Karina hanya punya satu pilihan: memperbaiki semuanya sebelum terlambat.
Namun ketika Nathan dan Lucas mulai memanggilnya Mama, rahasia keluarga Wijaya perlahan terbuka. Pernikahan tanpa cinta berubah menjadi perjuangan melawan masa lalu, fitnah, dan keluarga besar yang ingin memisahkan mereka.
Bisakah Karina menjadi Mama yang mereka butuhkan sebelum takdir menyeretnya pergi?
Karya ini diterbitkan atas izin NovelToon Nilam, isi konten hanyalah pandangan pribadi pembuatnya, tidak mewakili NovelToon sendiri
Episode 8
Bab 8
Guru yang Tak Bisa Dipercaya
Tok. Tok.
Ketukan terdengar lagi.
Karina memberi isyarat agar kedua anak tetap di belakangnya. Ia memindahkan cangkir enamel dari dekat tangan agar tidak tersenggol, lalu bangkit tanpa menyalakan lampu lebih terang.
"Siapa?"
"Saya, Pak Hendi. Maaf datang malam-malam."
Nathan langsung berdiri. Ia tidak meraih sapu, tetapi bergerak ke sisi Karina dan mencengkeram ujung bajunya. Lucas ikut mendekat, berlindung di belakang kakaknya.
Karina menatap reaksi itu sebelum membuka pintu hanya selebar satu lengan.
Seorang laki-laki berusia sekitar tiga puluhan berdiri di luar. Kemejanya disetrika rapi, berbeda dari pakaian kerja kebanyakan warga. Rambutnya disisir ke samping. Senyum yang dipasang di wajahnya terlihat hangat, tetapi pandangannya bergerak cepat melewati bahu Karina, memeriksa isi rumah.
"Ada perlu apa, Pak?"
"Cuma mau lihat keadaan Bu Karina." Pak Hendi tertawa kecil. "Saya dengar beberapa hari ini banyak kejadian. Katanya Ibu sakit, lalu mendadak sibuk mengurus anak-anak. Saya khawatir."
"Saya baik-baik saja."
"Syukurlah. Dulu saya juga sering membantu, kan? Waktu baru tinggal di sini, Ibu bilang sangat berterima kasih karena saya mau mengurus banyak hal."

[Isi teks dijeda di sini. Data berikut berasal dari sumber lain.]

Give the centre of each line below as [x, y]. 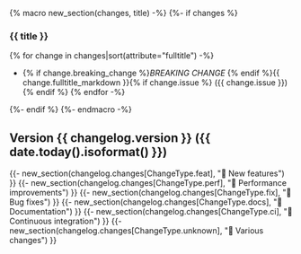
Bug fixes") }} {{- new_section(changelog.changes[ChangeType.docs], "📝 [146, 202]
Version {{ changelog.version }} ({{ [110, 138]
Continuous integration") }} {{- [66, 221]
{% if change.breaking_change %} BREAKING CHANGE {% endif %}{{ [151, 73]
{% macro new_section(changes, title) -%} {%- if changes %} [124, 13]
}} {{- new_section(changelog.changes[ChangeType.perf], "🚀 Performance [148, 183]
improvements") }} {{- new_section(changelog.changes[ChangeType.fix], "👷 [150, 193]
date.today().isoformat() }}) [89, 152]
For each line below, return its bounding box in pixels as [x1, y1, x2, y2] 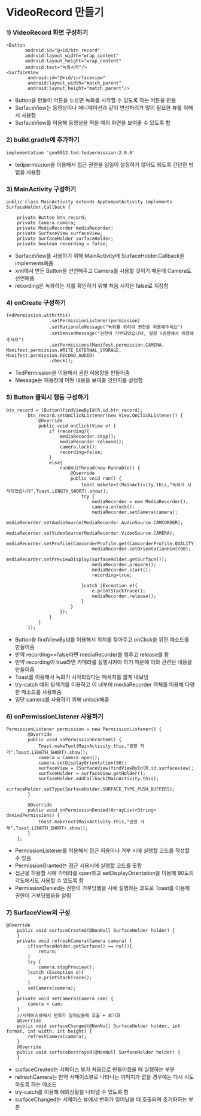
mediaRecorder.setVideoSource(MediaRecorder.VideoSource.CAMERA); [6, 530, 175, 536]
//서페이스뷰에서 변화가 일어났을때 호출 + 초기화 [17, 1013, 121, 1019]
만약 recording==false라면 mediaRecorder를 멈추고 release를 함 [14, 651, 169, 658]
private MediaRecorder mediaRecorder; [17, 225, 114, 231]
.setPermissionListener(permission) [48, 318, 141, 324]
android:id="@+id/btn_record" [25, 47, 100, 54]
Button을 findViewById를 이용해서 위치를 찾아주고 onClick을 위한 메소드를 [14, 636, 190, 643]
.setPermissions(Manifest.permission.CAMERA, [48, 342, 165, 348]
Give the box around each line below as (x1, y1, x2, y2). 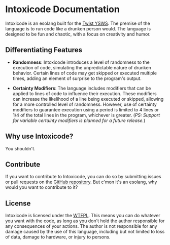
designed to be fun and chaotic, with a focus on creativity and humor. (5, 31, 151, 37)
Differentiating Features (5, 46, 83, 54)
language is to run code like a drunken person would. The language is (5, 25, 151, 31)
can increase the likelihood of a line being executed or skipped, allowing (12, 96, 164, 102)
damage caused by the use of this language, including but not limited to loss (5, 229, 165, 235)
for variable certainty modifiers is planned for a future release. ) (12, 117, 146, 124)
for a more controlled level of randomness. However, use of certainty (12, 101, 157, 107)
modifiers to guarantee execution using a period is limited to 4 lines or (12, 106, 159, 112)
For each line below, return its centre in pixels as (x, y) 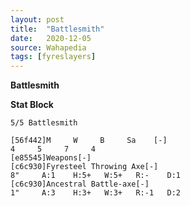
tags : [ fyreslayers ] (53, 57)
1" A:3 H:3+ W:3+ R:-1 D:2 (96, 193)
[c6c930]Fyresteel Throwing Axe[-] (84, 167)
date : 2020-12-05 (51, 38)
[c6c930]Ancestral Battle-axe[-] (80, 184)
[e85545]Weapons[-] (51, 158)
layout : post (37, 19)
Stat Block (32, 105)
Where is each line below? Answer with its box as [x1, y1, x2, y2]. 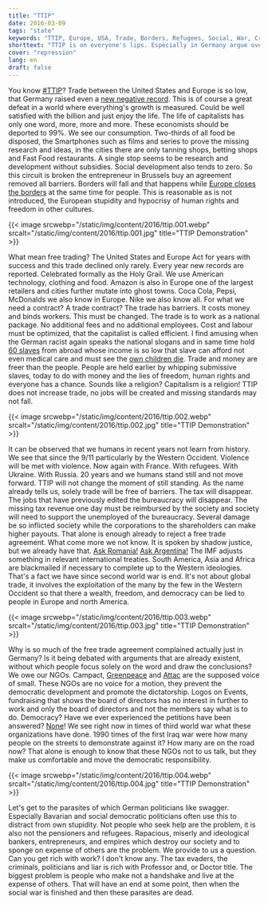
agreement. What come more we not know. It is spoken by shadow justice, [8, 537, 253, 547]
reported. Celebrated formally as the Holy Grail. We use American [8, 269, 224, 279]
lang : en [8, 57, 37, 65]
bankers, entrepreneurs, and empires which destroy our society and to [8, 836, 241, 846]
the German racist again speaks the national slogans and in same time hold [8, 337, 255, 346]
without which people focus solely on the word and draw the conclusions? [8, 662, 253, 671]
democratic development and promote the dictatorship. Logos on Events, [8, 687, 249, 697]
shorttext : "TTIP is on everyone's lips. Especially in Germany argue [8, 41, 248, 49]
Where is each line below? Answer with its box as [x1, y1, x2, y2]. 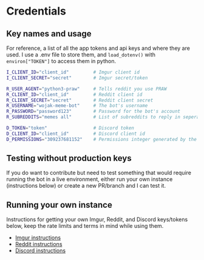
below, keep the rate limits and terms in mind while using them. [6, 222, 164, 230]
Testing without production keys [6, 153, 132, 163]
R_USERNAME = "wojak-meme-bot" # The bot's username [6, 103, 148, 109]
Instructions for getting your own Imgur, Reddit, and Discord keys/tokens [6, 216, 188, 223]
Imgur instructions [15, 234, 61, 241]
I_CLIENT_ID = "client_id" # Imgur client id [6, 69, 140, 75]
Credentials [6, 4, 67, 18]
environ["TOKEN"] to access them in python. [6, 58, 117, 64]
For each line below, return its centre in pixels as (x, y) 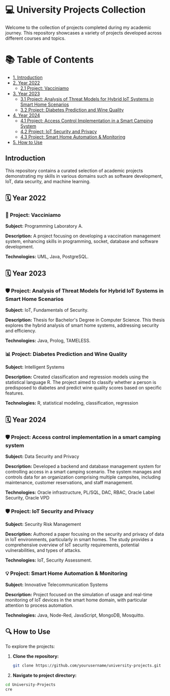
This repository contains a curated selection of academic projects (74, 171)
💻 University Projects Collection (76, 10)
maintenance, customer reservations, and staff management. (69, 483)
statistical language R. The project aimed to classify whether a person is (81, 382)
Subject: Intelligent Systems (35, 367)
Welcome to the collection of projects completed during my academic (78, 27)
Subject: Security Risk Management (43, 524)
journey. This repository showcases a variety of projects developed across (83, 33)
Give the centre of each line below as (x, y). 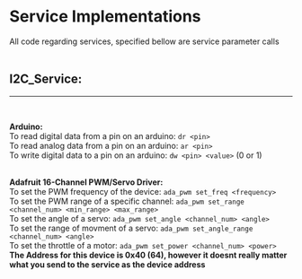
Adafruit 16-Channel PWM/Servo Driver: (86, 182)
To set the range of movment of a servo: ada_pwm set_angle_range (131, 228)
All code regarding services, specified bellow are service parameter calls (145, 41)
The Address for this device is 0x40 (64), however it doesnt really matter (148, 255)
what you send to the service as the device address (107, 264)
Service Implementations (105, 17)
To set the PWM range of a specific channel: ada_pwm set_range (127, 201)
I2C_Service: (46, 79)
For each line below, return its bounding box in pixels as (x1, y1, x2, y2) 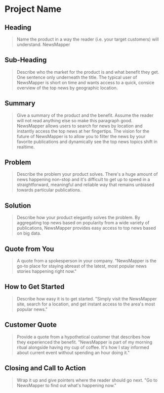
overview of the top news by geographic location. (16, 85, 118, 91)
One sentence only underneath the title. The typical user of (16, 74, 137, 80)
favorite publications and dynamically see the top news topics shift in (16, 139, 158, 145)
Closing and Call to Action (4, 364, 86, 372)
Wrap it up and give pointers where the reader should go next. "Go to (16, 377, 158, 383)
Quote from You (4, 245, 54, 253)
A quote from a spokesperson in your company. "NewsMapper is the (16, 258, 157, 264)
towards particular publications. (16, 187, 82, 193)

Karina tidak menjawab. Potongan ingatan dari pemilik tubuh ini bergerak samar. Seorang laki-laki membawa sekantong beras. Janji mengenalkan pekerjaan. Tangan Karina lama menyerahkan gelang, lalu buku tabungan dengan alasan dititipkan agar aman dari orang-orang keluarga Wijaya.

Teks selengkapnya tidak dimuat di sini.